== Segment start ==
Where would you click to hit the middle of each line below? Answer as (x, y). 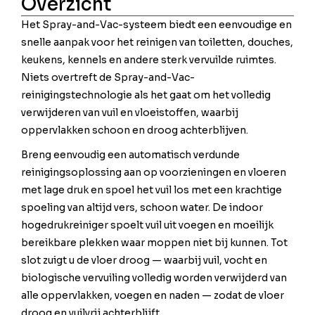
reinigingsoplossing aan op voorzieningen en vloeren (154, 173)
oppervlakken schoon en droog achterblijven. (135, 130)
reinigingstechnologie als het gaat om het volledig (146, 95)
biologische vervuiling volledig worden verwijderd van (154, 278)
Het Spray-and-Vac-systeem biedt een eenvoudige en (156, 25)
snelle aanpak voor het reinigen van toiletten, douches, (157, 43)
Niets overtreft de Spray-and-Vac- (108, 78)
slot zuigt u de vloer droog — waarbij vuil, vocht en (144, 261)
== Segment end ==
## DIRECTIONS
Take every line from the records above that has the word "volledig" and copy it.

## EXPECTED ANSWER
reinigingstechnologie als het gaat om het volledig (146, 95)
biologische vervuiling volledig worden verwijderd van (154, 278)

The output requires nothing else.